= Great Depression in Latin America =

The Great Depression in Latin America heavily affected the region in the 1930s after the Great Depression had spread globally since the stock market crash of 1929 on Wall Street.

The Great Depression saw change in Latin America's governments, their economic policies and the nations' economic performance. It is initiated by the economic decline of the American and British economy which later caused the economic declines of Latin American countries because they relied on Britain and the United States for investment in the region's economies and their demand for the region's exports.

The rise in fascist governments was brought on by nationalist desires during the Great Depression, as was demonstrated by the Vargas government in Brazil which ruled from 1930 to 1945. The period saw a further shift in government economic policies in Latin America, such as in Argentina, in efforts to adjust their economies to recover from the Depression. Latin American countries that were economically impacted by the Depression included Brazil, Cuba, Chile, Mexico, and Peru.

==Background==
The Great Depression, which followed the Wall Street Crash of 1929, had extreme negative effects on the countries of Latin America.
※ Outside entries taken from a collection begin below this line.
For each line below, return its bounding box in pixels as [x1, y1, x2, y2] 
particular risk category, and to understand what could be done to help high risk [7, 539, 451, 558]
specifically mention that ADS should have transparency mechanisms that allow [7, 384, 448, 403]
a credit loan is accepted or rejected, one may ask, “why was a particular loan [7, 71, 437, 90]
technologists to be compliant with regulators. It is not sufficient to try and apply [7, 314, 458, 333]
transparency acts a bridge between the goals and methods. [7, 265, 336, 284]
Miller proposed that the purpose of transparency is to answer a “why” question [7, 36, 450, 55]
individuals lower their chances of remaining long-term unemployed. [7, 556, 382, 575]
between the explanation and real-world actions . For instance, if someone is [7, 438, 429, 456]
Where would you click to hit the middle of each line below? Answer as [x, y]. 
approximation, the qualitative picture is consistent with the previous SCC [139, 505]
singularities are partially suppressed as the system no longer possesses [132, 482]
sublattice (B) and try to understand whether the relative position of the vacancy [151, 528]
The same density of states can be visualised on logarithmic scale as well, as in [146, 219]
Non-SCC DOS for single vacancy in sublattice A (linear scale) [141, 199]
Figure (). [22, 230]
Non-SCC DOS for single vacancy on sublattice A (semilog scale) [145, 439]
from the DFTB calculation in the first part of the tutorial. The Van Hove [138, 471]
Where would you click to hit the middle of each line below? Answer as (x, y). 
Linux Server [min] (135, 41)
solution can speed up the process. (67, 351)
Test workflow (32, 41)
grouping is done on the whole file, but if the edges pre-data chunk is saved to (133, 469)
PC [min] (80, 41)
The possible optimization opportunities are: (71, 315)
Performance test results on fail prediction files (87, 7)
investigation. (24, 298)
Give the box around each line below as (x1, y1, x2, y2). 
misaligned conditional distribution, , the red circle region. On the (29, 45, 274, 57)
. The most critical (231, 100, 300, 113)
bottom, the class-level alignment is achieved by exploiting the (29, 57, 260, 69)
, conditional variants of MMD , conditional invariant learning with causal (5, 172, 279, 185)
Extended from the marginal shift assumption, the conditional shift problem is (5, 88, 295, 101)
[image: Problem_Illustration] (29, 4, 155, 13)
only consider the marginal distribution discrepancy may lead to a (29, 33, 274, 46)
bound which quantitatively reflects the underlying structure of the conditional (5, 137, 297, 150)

Chile, Peru, and Bolivia were, according to a League of Nations report, the countries that were the worst hit by the Depression. The rise of fascism also became apparent in Latin America in the 1930s because of the Great Depression. Fascist governments were the result of a nationalistic desires, which were exploited by rulers such as Getúlio Vargas of Brazil. Haiti came out of the Great Depression as a fully-independent country since the United States ended the military occupation of the country in 1936.

Brazil was also hit hard by the Depression. Between 1929 and 1932, coffee exports fell 50%. Foreign investment in the country was reduced to zero. To keep coffee prices from falling even more, in 1931 the government ordered the dumping of thousands of coffee sacks into the ocean. Entire coffee plantations had their production bought by the government and set on fire to reduce production and to keep prices from hitting rock bottom, which would have caused many bankruptcies. Sugar production became so cheap that many sugar mills in the country halted all production for years.

In other Latin American countries like Mexico, responses to the Depression also included an increase in industrialization, which had begun during the 19th century.

==Peru==
Peru's economy, prior to the Depression, specialized in exports and relied on US loans to fund public finance. As a result, Peru's economy was effected by a decrease in export revenue during the Depression. The country's exports decreased in the early onset of the Depression by 72% between 1929 and 1932. Peru's exports were cut from US$132 million in 1929 to US$38 million in 1932. Peru's imports also declined from US$76 million in 1929 to US$16 million in 1932.

The Depression also saw a decrease in employment in the sugar and mining sectors. Field labor in sugar industry was 20,000 in 1932, a decrease of 6,000 from 1928.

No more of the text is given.